▸ **Required work**
Pictures stay out of this copy, which runs from the first line of the material through the line containing "languages provide support".

▸ **Extracted data**
Content starts
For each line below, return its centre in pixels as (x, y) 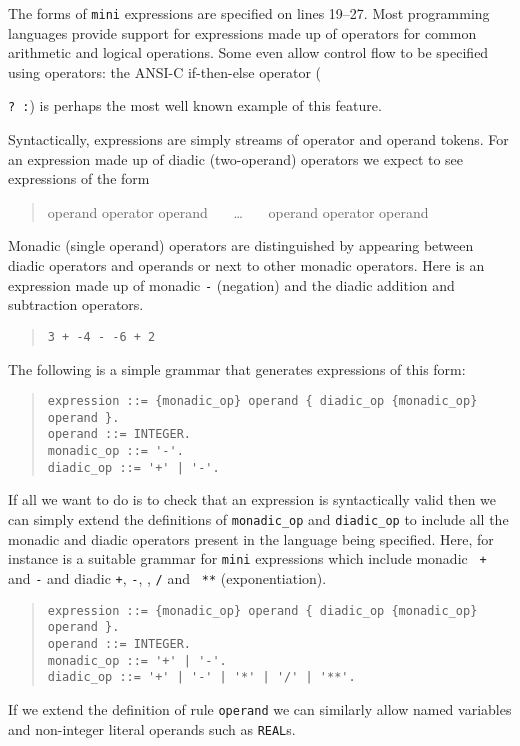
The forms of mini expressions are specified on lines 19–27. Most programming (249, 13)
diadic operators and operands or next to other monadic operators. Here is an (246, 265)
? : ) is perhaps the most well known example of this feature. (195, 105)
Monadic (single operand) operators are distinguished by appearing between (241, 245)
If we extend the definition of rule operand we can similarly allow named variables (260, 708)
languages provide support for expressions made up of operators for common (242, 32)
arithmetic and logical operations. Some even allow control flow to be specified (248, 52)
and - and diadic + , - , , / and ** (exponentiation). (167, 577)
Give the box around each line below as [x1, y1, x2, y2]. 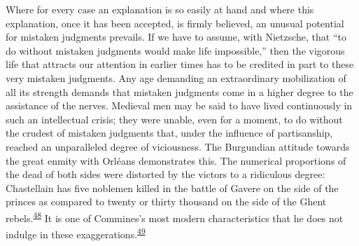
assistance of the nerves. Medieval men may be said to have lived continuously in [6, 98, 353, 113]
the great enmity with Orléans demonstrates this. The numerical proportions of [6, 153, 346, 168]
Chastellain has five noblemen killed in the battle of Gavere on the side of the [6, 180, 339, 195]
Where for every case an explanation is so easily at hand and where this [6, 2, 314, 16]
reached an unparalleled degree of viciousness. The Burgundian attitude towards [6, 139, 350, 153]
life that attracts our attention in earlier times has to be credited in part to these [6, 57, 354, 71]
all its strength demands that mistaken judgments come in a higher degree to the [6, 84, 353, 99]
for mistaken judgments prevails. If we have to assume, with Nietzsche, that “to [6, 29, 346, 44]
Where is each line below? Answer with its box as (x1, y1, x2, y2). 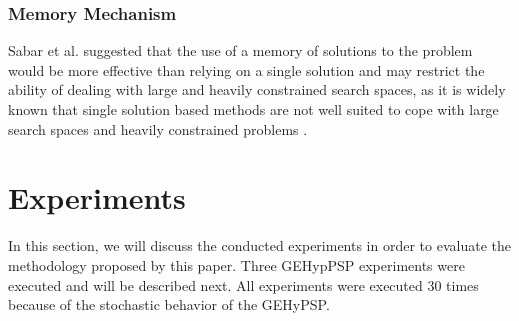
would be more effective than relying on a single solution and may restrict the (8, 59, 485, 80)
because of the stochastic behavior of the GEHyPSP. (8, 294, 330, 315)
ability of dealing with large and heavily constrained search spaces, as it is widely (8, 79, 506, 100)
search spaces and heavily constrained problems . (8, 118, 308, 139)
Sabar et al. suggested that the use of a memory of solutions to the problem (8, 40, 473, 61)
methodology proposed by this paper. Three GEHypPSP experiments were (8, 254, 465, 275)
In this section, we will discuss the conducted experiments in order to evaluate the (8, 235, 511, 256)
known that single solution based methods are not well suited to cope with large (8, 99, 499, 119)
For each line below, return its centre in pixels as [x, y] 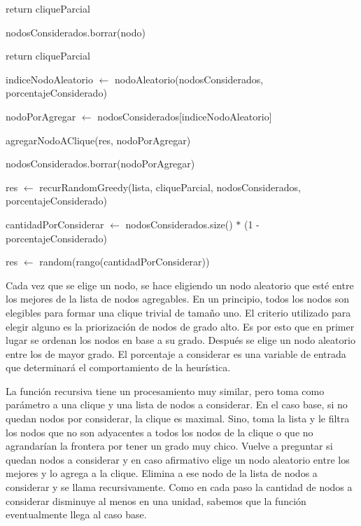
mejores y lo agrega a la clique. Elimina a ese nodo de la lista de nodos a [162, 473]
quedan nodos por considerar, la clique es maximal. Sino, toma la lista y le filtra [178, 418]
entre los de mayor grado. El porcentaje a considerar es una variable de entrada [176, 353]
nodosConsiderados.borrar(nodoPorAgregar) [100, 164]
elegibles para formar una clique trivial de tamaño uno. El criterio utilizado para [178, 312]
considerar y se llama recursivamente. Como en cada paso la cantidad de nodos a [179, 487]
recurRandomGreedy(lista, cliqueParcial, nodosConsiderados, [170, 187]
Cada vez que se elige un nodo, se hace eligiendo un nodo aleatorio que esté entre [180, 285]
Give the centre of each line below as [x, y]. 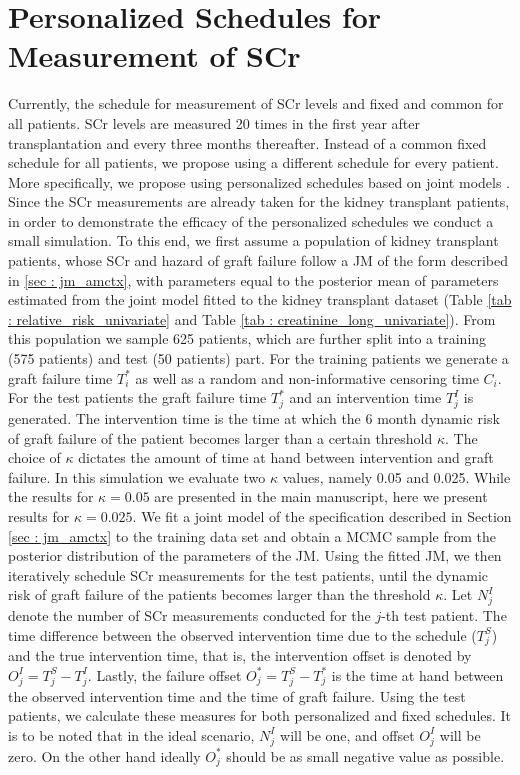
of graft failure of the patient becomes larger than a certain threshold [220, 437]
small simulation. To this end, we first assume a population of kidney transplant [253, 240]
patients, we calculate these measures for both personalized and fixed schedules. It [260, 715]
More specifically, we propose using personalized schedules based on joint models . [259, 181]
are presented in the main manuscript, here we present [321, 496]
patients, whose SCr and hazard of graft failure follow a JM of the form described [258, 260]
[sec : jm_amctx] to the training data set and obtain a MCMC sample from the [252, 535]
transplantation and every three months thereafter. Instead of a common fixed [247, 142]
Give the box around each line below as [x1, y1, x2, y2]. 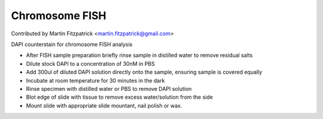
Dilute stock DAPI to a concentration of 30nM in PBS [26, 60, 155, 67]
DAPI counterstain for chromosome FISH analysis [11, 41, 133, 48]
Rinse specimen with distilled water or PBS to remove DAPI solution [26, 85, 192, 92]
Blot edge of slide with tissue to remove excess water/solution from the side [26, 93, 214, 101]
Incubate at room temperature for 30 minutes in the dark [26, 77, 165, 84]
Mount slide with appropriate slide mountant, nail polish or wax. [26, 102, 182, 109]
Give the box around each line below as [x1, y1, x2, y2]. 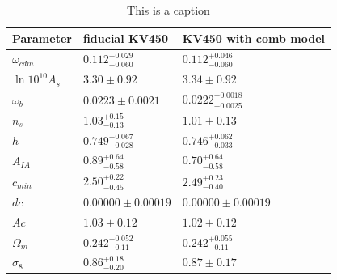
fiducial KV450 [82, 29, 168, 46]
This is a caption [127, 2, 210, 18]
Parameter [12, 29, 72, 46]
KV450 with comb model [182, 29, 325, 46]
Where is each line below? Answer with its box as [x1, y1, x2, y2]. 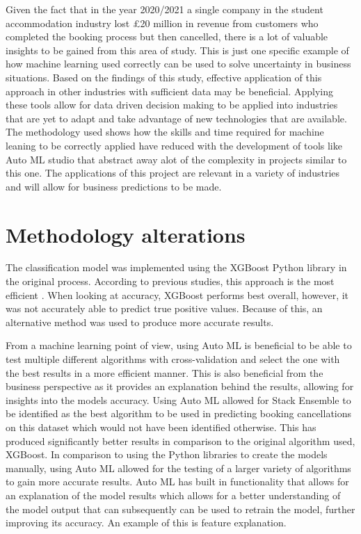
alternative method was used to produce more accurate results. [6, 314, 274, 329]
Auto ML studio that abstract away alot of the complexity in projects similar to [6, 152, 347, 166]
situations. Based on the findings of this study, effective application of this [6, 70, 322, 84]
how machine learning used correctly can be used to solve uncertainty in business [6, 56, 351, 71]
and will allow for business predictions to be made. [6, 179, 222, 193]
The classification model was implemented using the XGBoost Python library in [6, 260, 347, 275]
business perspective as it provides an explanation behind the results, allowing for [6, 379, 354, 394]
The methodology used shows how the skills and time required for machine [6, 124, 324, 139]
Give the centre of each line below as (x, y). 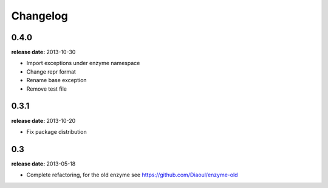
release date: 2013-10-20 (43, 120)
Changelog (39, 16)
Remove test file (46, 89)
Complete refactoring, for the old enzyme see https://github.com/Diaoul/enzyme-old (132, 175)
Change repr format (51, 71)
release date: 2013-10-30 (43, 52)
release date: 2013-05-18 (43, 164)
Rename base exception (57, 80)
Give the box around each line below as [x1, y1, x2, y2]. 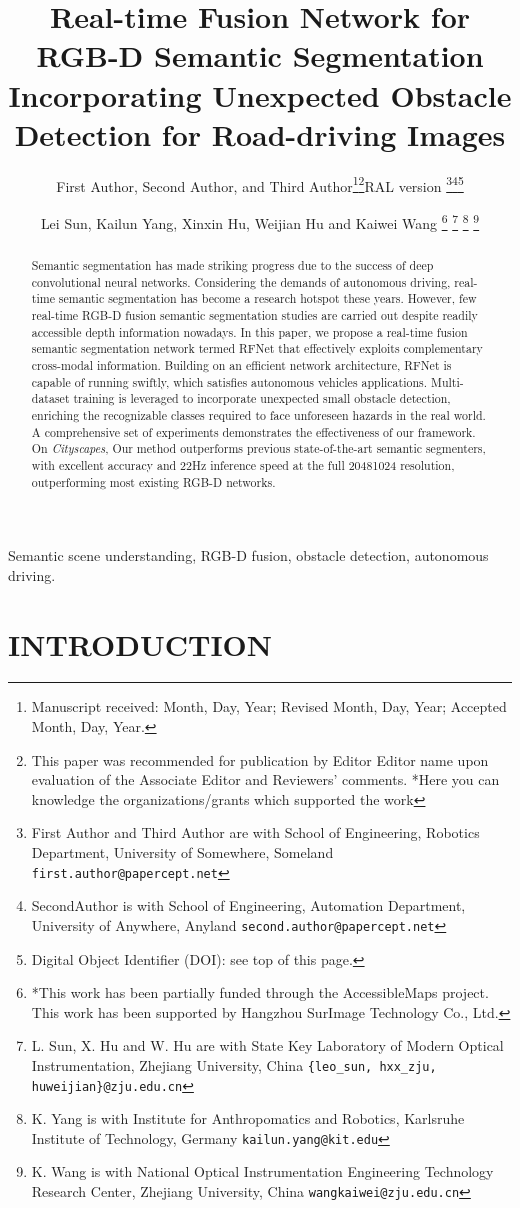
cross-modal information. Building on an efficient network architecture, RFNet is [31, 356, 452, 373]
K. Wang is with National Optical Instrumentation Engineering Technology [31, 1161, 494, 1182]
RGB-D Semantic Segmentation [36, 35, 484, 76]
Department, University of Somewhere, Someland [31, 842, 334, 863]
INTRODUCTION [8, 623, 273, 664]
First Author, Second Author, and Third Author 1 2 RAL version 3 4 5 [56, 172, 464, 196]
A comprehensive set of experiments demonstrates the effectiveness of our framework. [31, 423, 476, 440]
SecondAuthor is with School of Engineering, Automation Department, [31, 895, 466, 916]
Content ends
▸ **Result of the exercise**
For each line below, return its centre in pixels as (x, y) 
The forms of mini expressions are specified on lines 19–27. Most programming (249, 13)
diadic operators and operands or next to other monadic operators. Here is an (246, 265)
? : ) is perhaps the most well known example of this feature. (195, 105)
Monadic (single operand) operators are distinguished by appearing between (241, 245)
If we extend the definition of rule operand we can similarly allow named variables (260, 708)
languages provide support for expressions made up of operators for common (242, 32)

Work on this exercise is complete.